◆ **TASK TO CARRY OUT**
Print only the lines below, from the very first to the one containing "this code or", exactly as they stand. Do not print pictures.

Stored items from a collection
^^^^^^^^

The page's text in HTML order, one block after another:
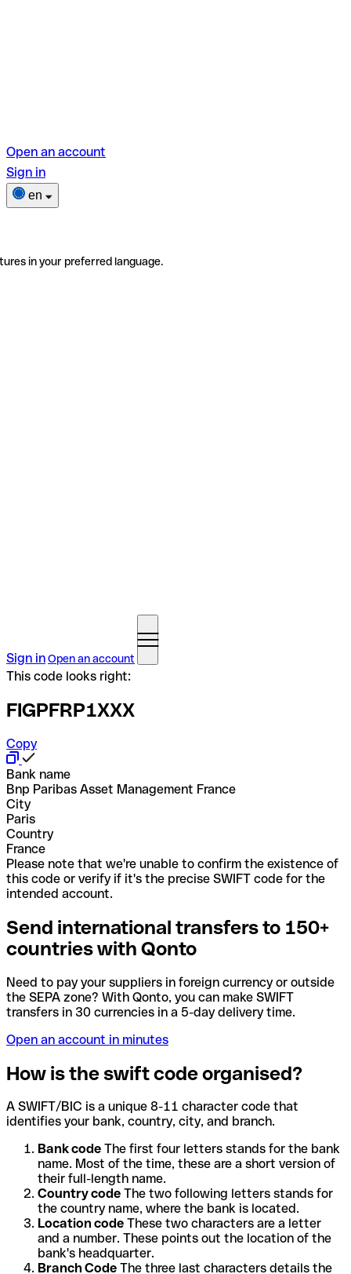
Open an account
Sign in
en
in your preferred language.
Sign inOpen an account
This code looks right:
FIGPFRP1XXX
Copy
Bank name
Bnp Paribas Asset Management France
City
Paris
Country
France
Please note that we're unable to confirm the existence of
this code or verify if it's the precise SWIFT code for the
intended account.
Send international transfers to 150+
countries with Qonto
Need to pay your suppliers in foreign currency or outside
the SEPA zone? With Qonto, you can make SWIFT
transfers in 30 currencies in a 5-day delivery time.
Open an account in minutes
How is the swift code organised?
A SWIFT/BIC is a unique 8-11 character code that
identifies your bank, country, city, and branch.
Bank code The first four letters stands for the bank
name. Most of the time, these are a short version of
their full-length name.
Country code The two following letters stands for
the country name, where the bank is located.
Location code These two characters are a letter
and a number. These points out the location of the
bank's headquarter.
Branch Code The three last characters details the
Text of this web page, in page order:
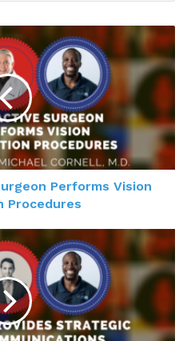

^^^^^^^^

◆ **SOLUTION TO THIS TASK**
The page's text in HTML order, one block after another:
Open an account
Sign in
en
in your preferred language.
Sign inOpen an account
This code looks right:
FIGPFRP1XXX
Copy
Bank name
Bnp Paribas Asset Management France
City
Paris
Country
France
Please note that we're unable to confirm the existence of
this code or verify if it's the precise SWIFT code for the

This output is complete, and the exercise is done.